*** INPUT MATERIAL Section Begins ***

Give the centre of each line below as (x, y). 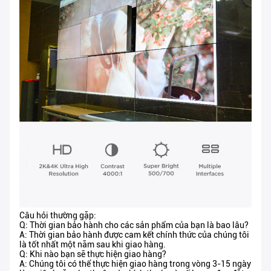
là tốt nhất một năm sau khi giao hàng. (93, 245)
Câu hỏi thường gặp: (58, 216)
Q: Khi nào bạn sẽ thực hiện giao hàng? (93, 254)
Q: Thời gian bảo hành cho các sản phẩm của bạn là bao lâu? (134, 225)
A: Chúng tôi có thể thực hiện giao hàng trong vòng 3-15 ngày (135, 264)
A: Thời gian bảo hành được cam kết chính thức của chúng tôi (134, 235)
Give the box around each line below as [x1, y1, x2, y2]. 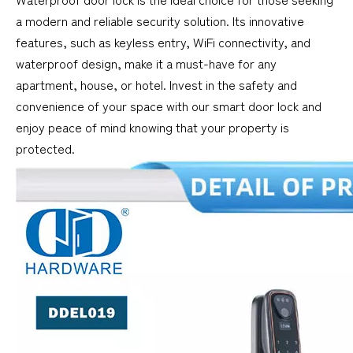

*** INPUT MATERIAL Section Ends ***

- **WHAT NEEDS TO BE DONE**
Retype the records above exactly, leaving every picture out of your copy.

- **TASK ANSWER**
Give the centre of each line below as (x, y). 
là tốt nhất một năm sau khi giao hàng. (93, 245)
Câu hỏi thường gặp: (58, 216)
Q: Khi nào bạn sẽ thực hiện giao hàng? (93, 254)
Q: Thời gian bảo hành cho các sản phẩm của bạn là bao lâu? (134, 225)
A: Chúng tôi có thể thực hiện giao hàng trong vòng 3-15 ngày (135, 264)
A: Thời gian bảo hành được cam kết chính thức của chúng tôi (134, 235)
Give the box around each line below as [x1, y1, x2, y2]. 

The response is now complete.